Starting, or even understanding modern front end development can be difficult and confusing. If you are trying to spin up a personal project or launching a new page for your company and don’t have experience working with front end tools, figuring out where to start can seem daunting. You can’t really figure out each tools’ responsibility and function in the build process without doing a lot of googling and even then you need some base level understanding of what the tool is, what it does, and WHY it’s needed.

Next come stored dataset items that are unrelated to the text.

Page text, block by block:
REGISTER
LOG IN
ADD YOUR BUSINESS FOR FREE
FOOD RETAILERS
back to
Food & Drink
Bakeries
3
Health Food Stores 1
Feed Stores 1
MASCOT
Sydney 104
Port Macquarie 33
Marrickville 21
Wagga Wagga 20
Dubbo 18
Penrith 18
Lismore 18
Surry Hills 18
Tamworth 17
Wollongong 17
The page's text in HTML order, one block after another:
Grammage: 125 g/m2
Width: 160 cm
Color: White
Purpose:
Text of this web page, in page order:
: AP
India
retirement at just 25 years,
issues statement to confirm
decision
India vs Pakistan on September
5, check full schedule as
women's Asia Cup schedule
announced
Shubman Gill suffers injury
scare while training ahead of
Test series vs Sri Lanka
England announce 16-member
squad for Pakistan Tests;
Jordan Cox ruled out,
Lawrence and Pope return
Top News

Most posts I’ve read miss the WHY, and without understanding the why behind a tool and what the tool actually does, the front end build process seems confusing, annoying, or maybe even pointless.

So, the purpose of this article is to provide the why and what behind each build step and list some available tools to facilitate each process.

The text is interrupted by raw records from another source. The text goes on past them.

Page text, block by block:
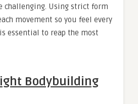
challenging. Using strict form
movement so you feel every
essential to reap the most
Bodybuilding
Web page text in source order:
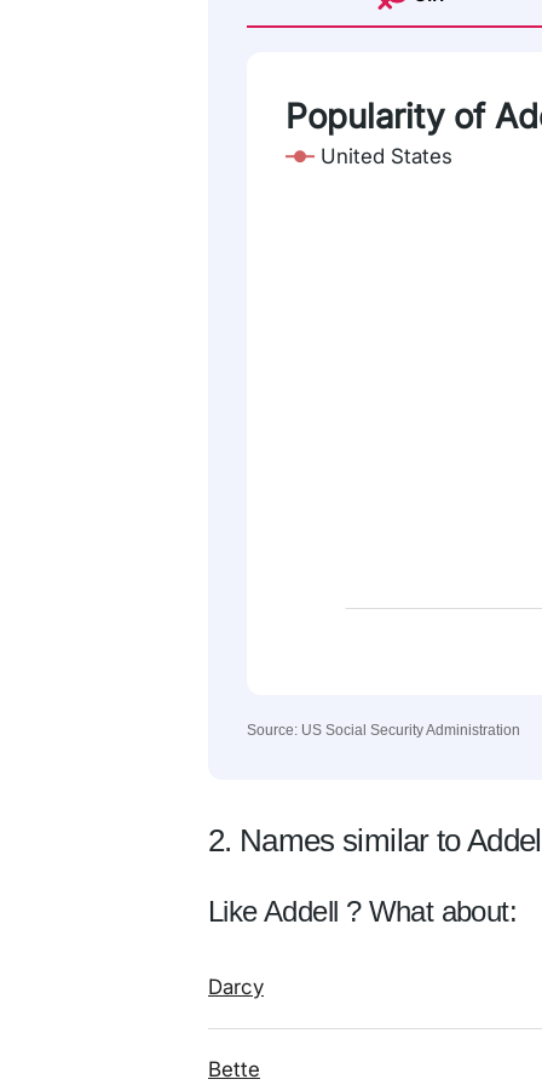
Popularity of
United States
Source: US Social Security Administration
2. Names similar to
Like Addell ? What about:
Darcy
Bette

The target audience for this is anyone who is just getting into front end development and needs a place to start, or a back end developer looking for some insight into the madness.

Why is Front End “Built” Now?

Without giving a history lesson on how front end has changed over years, I think the easiest way to explain “why” is to address each build step individually and go into the problems they solve.

The different steps:

  • Transpiling
  • Bundling
  • Minifying
  • Packaging

Transpiling

Original Problem: Browser compatibility with advancements in JavaScript and CSS

JavaScript is changing and evolving faster than browsers can update and support. With the introduction of ECMAScript standard and frequent language updates, there has to be a way to convert the newest version of JavaScript to an older, compatible version. Otherwise, all the new hotness will go to waste and devs won’t be able to take advantage of stuff like arrow functions.

In addition to new versions of ECMAScript, there are many different flavors(i.e. CoffeeScript, TypeScript, Etc.). They all transpile back to vanilla JavaScript, resulting in backwards compatible browser support.

There’s also the advancements around CSS. The extension SCSS, which grants amazing syntactical sugar to CSS, has to be transpiled to CSS for browsers to apply styles to the DOM.

In short, transpiling lets developers take advantage of the newest, hottest updates to languages and extensions and maintain browser compatibility.

Here’s an example of what transpiling actually does: Arrow Functions

// arrow function syntax in array map
const double = [1,2,3].map((num) => num * 2);
// after being transpiled
const double = [1, 2, 3].map(function (num) {
return num * 2;
});

Bundling

Original Problem:

  1. Importing via Script tags isn’t scalable or manageable
  2. New packages become available daily
  3. New patterns and frameworks rely heavily on modularizing JavaScript

Per points 1 and 2: As more and more JavaScript packages came to be, the script tag region of index.html became unmanageable. As packages are updated and new versions are released, those script tags need updated. And if some of your imported packages relied on other packages, and those packages had cross dependencies, the script tag ordering and versioning gets messy.

To alleviate this, package managers were made: See npm

Package managers handle all the hassle of making sure dependencies are included, packages/libraries are up to date, and in some cases do a bit more.

Per point 3: In an effort to make front end code less spaghetti-like, more readable, and maintainable, modularizing has become the standard. Many patterns and modern frameworks, such as React, require it. The core concept is that smaller chunks of code are easier to understand, consume, and update for future requirements. These code chunks can also be shared and reused within the site or through npm for 3rd parties to use.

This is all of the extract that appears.